WHAT YOU NEED TO DO: Every line of the listing should be retyped exactly, but none of the pictures should be.

INPUT:
——

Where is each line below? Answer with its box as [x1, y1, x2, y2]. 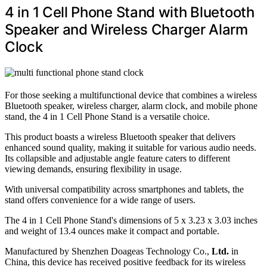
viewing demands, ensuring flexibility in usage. [5, 164, 182, 175]
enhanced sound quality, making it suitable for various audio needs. [5, 142, 256, 153]
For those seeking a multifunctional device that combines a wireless [5, 90, 257, 101]
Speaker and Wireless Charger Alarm [5, 21, 248, 39]
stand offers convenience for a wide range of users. [5, 195, 195, 206]
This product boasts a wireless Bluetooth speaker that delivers [5, 132, 235, 142]
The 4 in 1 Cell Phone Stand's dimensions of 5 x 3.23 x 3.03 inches [5, 215, 257, 226]
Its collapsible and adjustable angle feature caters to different [5, 153, 230, 164]
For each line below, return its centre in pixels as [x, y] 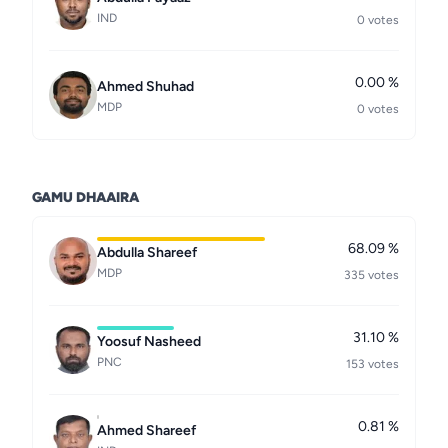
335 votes [371, 275]
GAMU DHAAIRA [85, 197]
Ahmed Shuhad [145, 86]
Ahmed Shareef [146, 430]
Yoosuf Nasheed [149, 341]
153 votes [372, 364]
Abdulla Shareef [147, 252]
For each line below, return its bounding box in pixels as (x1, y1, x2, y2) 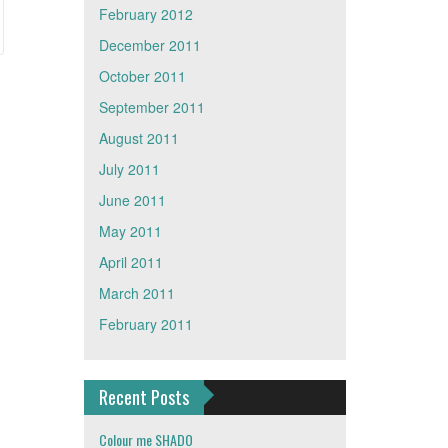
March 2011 (98, 283, 175, 303)
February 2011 (98, 314, 193, 334)
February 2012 (98, 4, 193, 24)
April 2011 (98, 252, 163, 272)
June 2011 (98, 190, 166, 210)
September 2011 (98, 97, 205, 117)
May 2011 (98, 221, 162, 241)
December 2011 (98, 35, 201, 55)
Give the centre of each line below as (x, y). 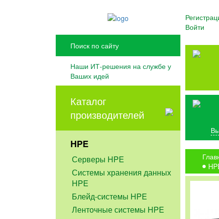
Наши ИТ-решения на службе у (121, 66)
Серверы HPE (98, 159)
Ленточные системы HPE (118, 210)
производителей (108, 115)
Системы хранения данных (122, 172)
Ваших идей (90, 76)
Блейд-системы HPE (110, 196)
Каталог (88, 101)
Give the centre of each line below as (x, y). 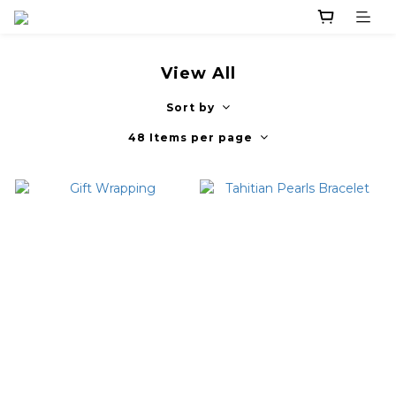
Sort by (190, 108)
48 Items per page (190, 138)
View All (198, 74)
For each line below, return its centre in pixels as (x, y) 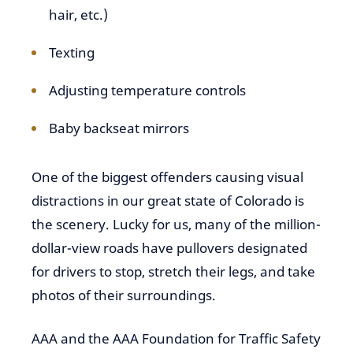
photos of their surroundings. (124, 295)
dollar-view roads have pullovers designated (169, 247)
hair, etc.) (78, 14)
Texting (72, 52)
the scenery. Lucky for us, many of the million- (176, 224)
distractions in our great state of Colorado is (168, 200)
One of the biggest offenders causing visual (167, 176)
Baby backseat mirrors (119, 128)
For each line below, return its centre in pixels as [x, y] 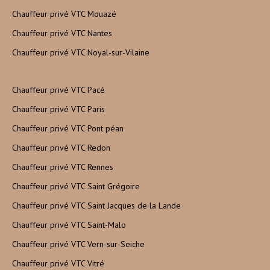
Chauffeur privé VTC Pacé [58, 90]
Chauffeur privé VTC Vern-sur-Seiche [78, 244]
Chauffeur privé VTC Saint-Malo [69, 225]
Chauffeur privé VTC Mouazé [64, 14]
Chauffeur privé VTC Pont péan [68, 129]
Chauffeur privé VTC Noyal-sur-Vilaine [81, 53]
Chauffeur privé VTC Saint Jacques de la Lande [96, 206]
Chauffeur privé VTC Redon [61, 148]
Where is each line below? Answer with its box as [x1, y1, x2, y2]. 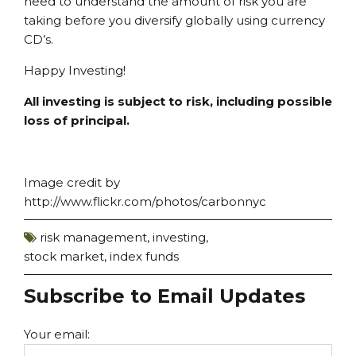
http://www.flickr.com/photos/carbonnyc [24, 194, 266, 210]
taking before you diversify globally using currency [24, 13, 325, 29]
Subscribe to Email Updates [24, 284, 305, 308]
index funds [110, 249, 179, 265]
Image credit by [24, 175, 120, 191]
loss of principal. [24, 113, 130, 129]
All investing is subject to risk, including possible [24, 94, 332, 110]
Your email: [24, 327, 90, 342]
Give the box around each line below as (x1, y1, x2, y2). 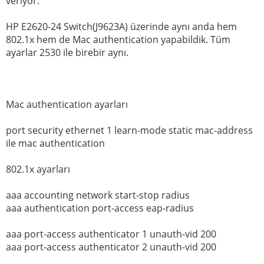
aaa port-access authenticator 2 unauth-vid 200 (6, 240, 216, 254)
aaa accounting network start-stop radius (6, 189, 190, 202)
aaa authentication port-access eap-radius (6, 202, 194, 215)
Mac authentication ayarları (6, 98, 128, 111)
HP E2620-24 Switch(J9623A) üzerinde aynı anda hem (6, 20, 237, 34)
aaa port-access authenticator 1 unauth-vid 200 (6, 227, 216, 241)
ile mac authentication (6, 137, 105, 150)
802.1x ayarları (6, 163, 70, 176)
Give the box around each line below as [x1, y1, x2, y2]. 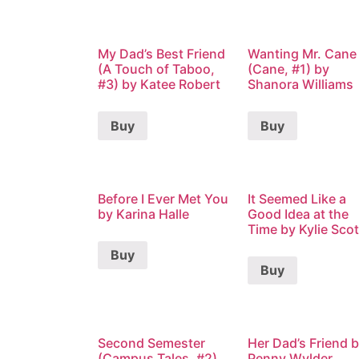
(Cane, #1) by [247, 60, 329, 77]
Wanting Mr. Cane [247, 45, 357, 62]
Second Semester [98, 335, 205, 352]
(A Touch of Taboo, [98, 60, 215, 77]
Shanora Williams [247, 75, 353, 92]
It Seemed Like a [247, 190, 346, 207]
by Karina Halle [98, 205, 189, 222]
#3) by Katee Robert [98, 75, 220, 92]
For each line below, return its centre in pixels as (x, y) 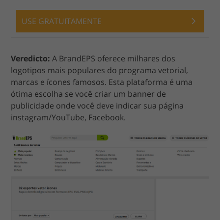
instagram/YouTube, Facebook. (69, 118)
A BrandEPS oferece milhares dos (113, 59)
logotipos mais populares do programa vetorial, (100, 70)
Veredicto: (31, 59)
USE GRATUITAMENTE (62, 21)
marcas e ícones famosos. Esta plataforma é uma (102, 82)
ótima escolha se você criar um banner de (89, 94)
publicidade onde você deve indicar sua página (97, 106)
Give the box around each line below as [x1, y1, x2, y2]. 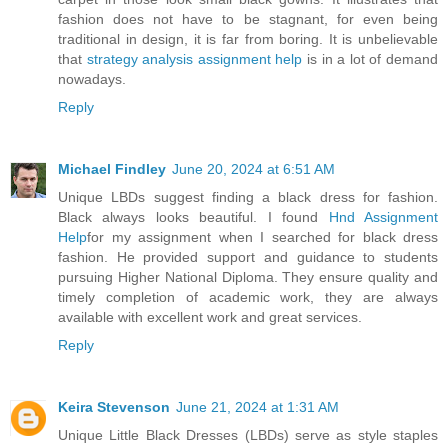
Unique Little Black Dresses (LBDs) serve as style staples [58, 427, 438, 444]
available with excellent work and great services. [58, 309, 362, 326]
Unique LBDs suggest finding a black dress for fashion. [58, 189, 438, 206]
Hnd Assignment [328, 209, 439, 226]
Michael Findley [58, 161, 166, 178]
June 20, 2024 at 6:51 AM [172, 161, 335, 178]
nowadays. [58, 71, 126, 88]
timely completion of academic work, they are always [58, 289, 438, 306]
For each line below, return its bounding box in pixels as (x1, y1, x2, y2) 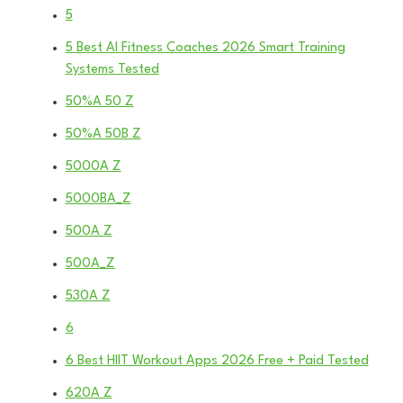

——

RESULT:
Where is each line below? Answer with its box as [x1, y1, x2, y2]. 
viewing demands, ensuring flexibility in usage. [5, 164, 182, 175]
enhanced sound quality, making it suitable for various audio needs. [5, 142, 256, 153]
For those seeking a multifunctional device that combines a wireless [5, 90, 257, 101]
Speaker and Wireless Charger Alarm [5, 21, 248, 39]
stand offers convenience for a wide range of users. [5, 195, 195, 206]
This product boasts a wireless Bluetooth speaker that delivers [5, 132, 235, 142]
The 4 in 1 Cell Phone Stand's dimensions of 5 x 3.23 x 3.03 inches [5, 215, 257, 226]
Its collapsible and adjustable angle feature caters to different [5, 153, 230, 164]
For each line below, return its centre in pixels as [x, y] 
335 votes [371, 275]
GAMU DHAAIRA [85, 197]
Ahmed Shuhad [145, 86]
Ahmed Shareef [146, 430]
Yoosuf Nasheed [149, 341]
153 votes [372, 364]
Abdulla Shareef [147, 252]
For each line below, return its bounding box in pixels as (x1, y1, x2, y2) 
March 2011 (98, 283, 175, 303)
February 2011 (98, 314, 193, 334)
February 2012 (98, 4, 193, 24)
April 2011 (98, 252, 163, 272)
June 2011 (98, 190, 166, 210)
September 2011 (98, 97, 205, 117)
May 2011 (98, 221, 162, 241)
December 2011 (98, 35, 201, 55)
Give the centre of each line below as (x, y). 
Наши ИТ-решения на службе у (121, 66)
Серверы HPE (98, 159)
Ленточные системы HPE (118, 210)
производителей (108, 115)
Системы хранения данных (122, 172)
Ваших идей (90, 76)
Блейд-системы HPE (110, 196)
Каталог (88, 101)
Give the centre of each line below as (x, y). 
Sort by (190, 108)
48 Items per page (190, 138)
View All (198, 74)
For each line below, return its centre in pixels as (x, y) 
photos of their surroundings. (124, 295)
dollar-view roads have pullovers designated (169, 247)
hair, etc.) (78, 14)
Texting (72, 52)
the scenery. Lucky for us, many of the million- (176, 224)
distractions in our great state of Colorado is (168, 200)
One of the biggest offenders causing visual (167, 176)
Baby backseat mirrors (119, 128)
For each line below, return its centre in pixels as [x, y] 
Chauffeur privé VTC Pacé [58, 90]
Chauffeur privé VTC Vern-sur-Seiche [78, 244]
Chauffeur privé VTC Saint-Malo [69, 225]
Chauffeur privé VTC Mouazé [64, 14]
Chauffeur privé VTC Pont péan [68, 129]
Chauffeur privé VTC Noyal-sur-Vilaine [81, 53]
Chauffeur privé VTC Saint Jacques de la Lande [96, 206]
Chauffeur privé VTC Redon [61, 148]
Where is each line below? Answer with its box as [x1, y1, x2, y2]. 
http://www.flickr.com/photos/carbonnyc [24, 194, 266, 210]
taking before you diversify globally using currency [24, 13, 325, 29]
Subscribe to Email Updates [24, 284, 305, 308]
index funds [110, 249, 179, 265]
Image credit by [24, 175, 120, 191]
loss of principal. [24, 113, 130, 129]
All investing is subject to risk, including possible [24, 94, 332, 110]
Your email: [24, 327, 90, 342]
Give the box around each line below as (x1, y1, x2, y2). 
aaa port-access authenticator 2 unauth-vid 200 (6, 240, 216, 254)
aaa accounting network start-stop radius (6, 189, 190, 202)
aaa authentication port-access eap-radius (6, 202, 194, 215)
Mac authentication ayarları (6, 98, 128, 111)
HP E2620-24 Switch(J9623A) üzerinde aynı anda hem (6, 20, 237, 34)
aaa port-access authenticator 1 unauth-vid 200 (6, 227, 216, 241)
ile mac authentication (6, 137, 105, 150)
802.1x ayarları (6, 163, 70, 176)
Give the box around each line below as [x1, y1, x2, y2]. 
(Cane, #1) by [247, 60, 329, 77]
Wanting Mr. Cane [247, 45, 357, 62]
Second Semester [98, 335, 205, 352]
(A Touch of Taboo, [98, 60, 215, 77]
Shanora Williams [247, 75, 353, 92]
It Seemed Like a [247, 190, 346, 207]
by Karina Halle [98, 205, 189, 222]
#3) by Katee Robert [98, 75, 220, 92]
For each line below, return its centre in pixels as (x, y) 
instagram/YouTube, Facebook. (69, 118)
A BrandEPS oferece milhares dos (113, 59)
logotipos mais populares do programa vetorial, (100, 70)
Veredicto: (31, 59)
USE GRATUITAMENTE (62, 21)
marcas e ícones famosos. Esta plataforma é uma (102, 82)
ótima escolha se você criar um banner de (89, 94)
publicidade onde você deve indicar sua página (97, 106)
Give the box around each line below as [x1, y1, x2, y2]. 
Unique Little Black Dresses (LBDs) serve as style staples [58, 427, 438, 444]
available with excellent work and great services. [58, 309, 362, 326]
Unique LBDs suggest finding a black dress for fashion. [58, 189, 438, 206]
Hnd Assignment [328, 209, 439, 226]
Michael Findley [58, 161, 166, 178]
June 20, 2024 at 6:51 AM [172, 161, 335, 178]
nowadays. [58, 71, 126, 88]
timely completion of academic work, they are always [58, 289, 438, 306]
For each line below, return its bounding box in pixels as (x1, y1, x2, y2) 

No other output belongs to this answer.